Data listing:
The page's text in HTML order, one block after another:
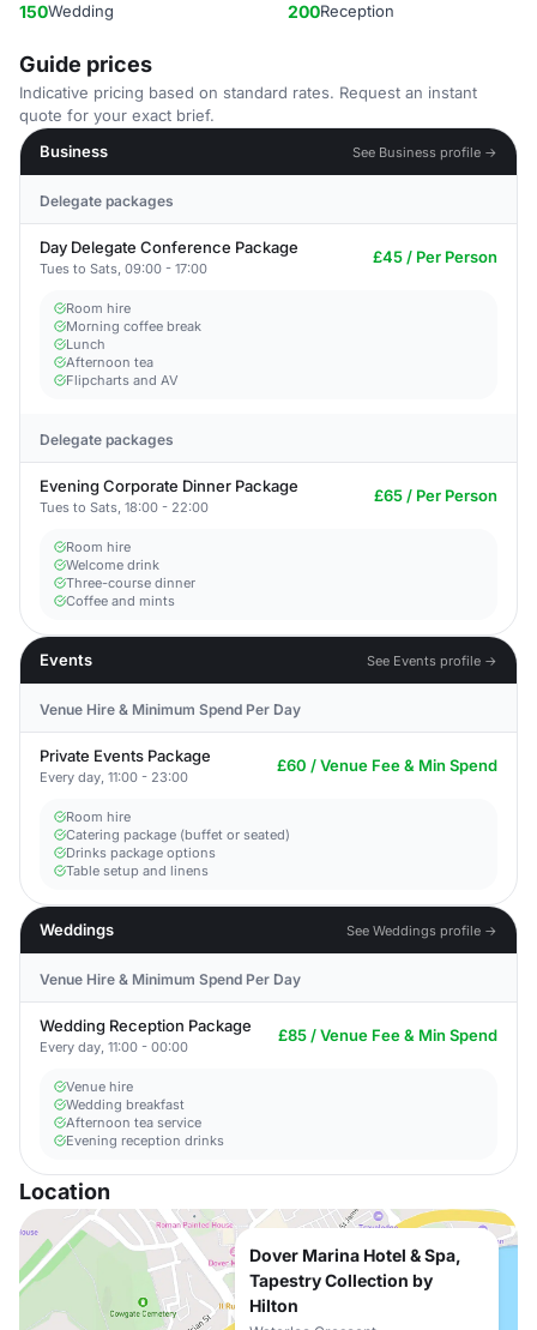
150Wedding 200Reception
Guide prices
Indicative pricing based on standard rates. Request an instant
quote for your exact brief.
Business
See Business profile →
Delegate packages
Day Delegate Conference Package
Tues to Sats, 09:00 - 17:00
£45 / Per Person
Room hire
Morning coffee break
Lunch
Afternoon tea
Flipcharts and AV
Delegate packages
Evening Corporate Dinner Package
Tues to Sats, 18:00 - 22:00
£65 / Per Person
Room hire
Welcome drink
Three-course dinner
Coffee and mints
Events See Events profile →
Venue Hire & Minimum Spend Per Day
Private Events Package
Every day, 11:00 - 23:00
£60 / Venue Fee & Min Spend
Room hire
Catering package (buffet or seated)
Drinks package options
Table setup and linens
Weddings See Weddings profile →
Venue Hire & Minimum Spend Per Day
Wedding Reception Package
Every day, 11:00 - 00:00
£85 / Venue Fee & Min Spend
Venue hire
Wedding breakfast
Afternoon tea service
Evening reception drinks
Location
Dover Marina Hotel & Spa,
Tapestry Collection by
Hilton
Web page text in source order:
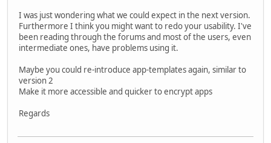
I was just wondering what we could expect in the next version.
Furthermore I think you might want to redo your usability. I've
been reading through the forums and most of the users, even
intermediate ones, have problems using it.
Maybe you could re-introduce app-templates again, similar to
version 2
Make it more accessible and quicker to encrypt apps
Regards
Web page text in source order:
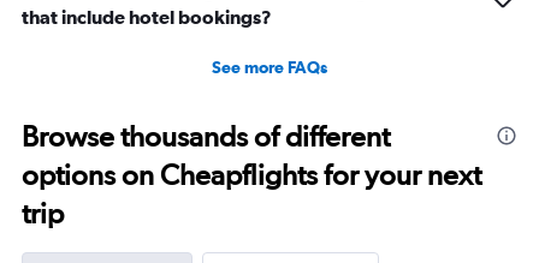
that include hotel bookings?
See more FAQs
Browse thousands of different
options on Cheapflights for your next
trip
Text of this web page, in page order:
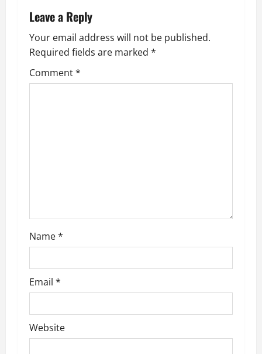
a
v
i
g
Leave a Reply
Your email address will not be published.
Required fields are marked *
Comment*
Name*
Email *
Website
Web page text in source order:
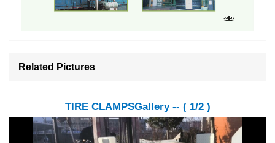
Related Pictures
TIRE CLAMPSGallery -- ( 1/2 )
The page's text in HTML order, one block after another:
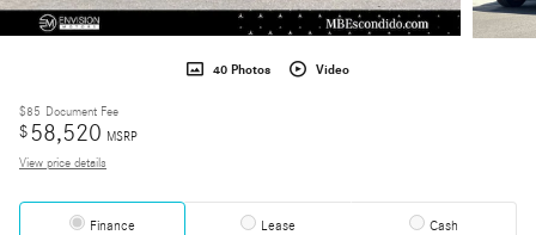
40 Photos Video
$85 Document Fee
$58,520 MSRP
View price details
Finance Lease Cash
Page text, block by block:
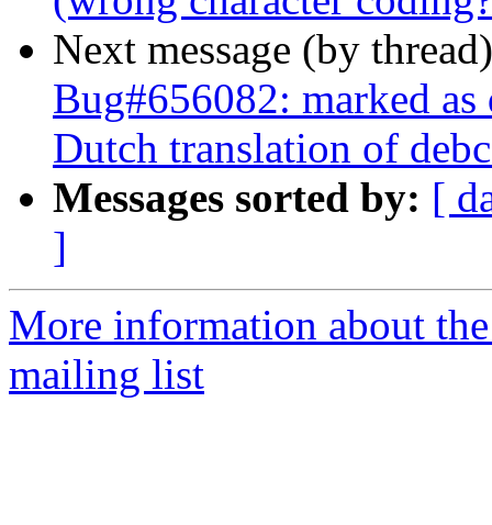
Next message (by
Bug#656082: marked
Dutch translation of
Messages sorted by: [
]
More information about
mailing list
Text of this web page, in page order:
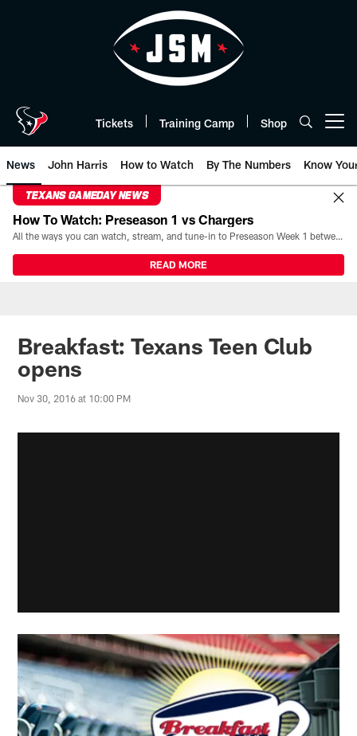
Tickets Training Camp Shop
News John Harris How to Watch By The Numbers Know
TEXANS GAMEDAY NEWS
How To Watch: Preseason 1 vs Chargers
All the ways you can watch, stream, and tune-in to Preseason Week 1 between the Texans and the Los Angeles Chargers at Reliant Stadium on August 13.
READ MORE
Breakfast: Texans Teen Club
opens
Nov 30, 2016 at 10:00 PM
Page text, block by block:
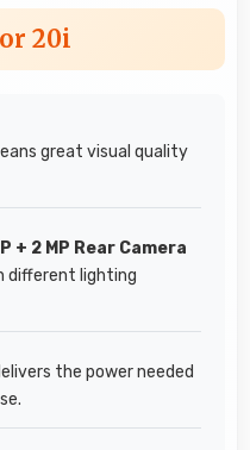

What the exercise asks: Please write out all the entries above exactly, but leave out the pictures.

Answer section:
The page's text in HTML order, one block after another:
150Wedding 200Reception
Guide prices
Indicative pricing based on standard rates. Request an instant
quote for your exact brief.
Business
See Business profile →
Delegate packages
Day Delegate Conference Package
Tues to Sats, 09:00 - 17:00
£45 / Per Person
Room hire
Morning coffee break
Lunch
Afternoon tea
Flipcharts and AV
Delegate packages
Evening Corporate Dinner Package
Tues to Sats, 18:00 - 22:00
£65 / Per Person
Room hire
Welcome drink
Three-course dinner
Coffee and mints
Events See Events profile →
Venue Hire & Minimum Spend Per Day
Private Events Package
Every day, 11:00 - 23:00
£60 / Venue Fee & Min Spend
Room hire
Catering package (buffet or seated)
Drinks package options
Table setup and linens
Weddings See Weddings profile →
Venue Hire & Minimum Spend Per Day
Wedding Reception Package
Every day, 11:00 - 00:00
£85 / Venue Fee & Min Spend
Venue hire
Wedding breakfast
Afternoon tea service
Evening reception drinks
Location
Dover Marina Hotel & Spa,
Tapestry Collection by
Hilton
Web page text in source order:
I was just wondering what we could expect in the next version.
Furthermore I think you might want to redo your usability. I've
been reading through the forums and most of the users, even
intermediate ones, have problems using it.
Maybe you could re-introduce app-templates again, similar to
version 2
Make it more accessible and quicker to encrypt apps
Regards
Web page text in source order:
that include hotel bookings?
See more FAQs
Browse thousands of different
options on Cheapflights for your next
trip
Text of this web page, in page order:
a
v
i
g
Leave a Reply
Your email address will not be published.
Required fields are marked *
Comment*
Name*
Email *
Website
Web page text in source order:
Related Pictures
TIRE CLAMPSGallery -- ( 1/2 )
The page's text in HTML order, one block after another:
40 Photos Video
$85 Document Fee
$58,520 MSRP
View price details
Finance Lease Cash
Page text, block by block:
Next message (by
Bug#656082: marked
Dutch translation of
Messages sorted by: [
]
More information about
mailing list
Text of this web page, in page order:
Tickets Training Camp Shop
News John Harris How to Watch By The Numbers Know
TEXANS GAMEDAY NEWS
How To Watch: Preseason 1 vs Chargers
All the ways you can watch, stream, and tune-in to Preseason Week 1 between the Texans and the Los Angeles Chargers at Reliant Stadium on August 13.
READ MORE
Breakfast: Texans Teen Club
opens
Nov 30, 2016 at 10:00 PM
Page text, block by block:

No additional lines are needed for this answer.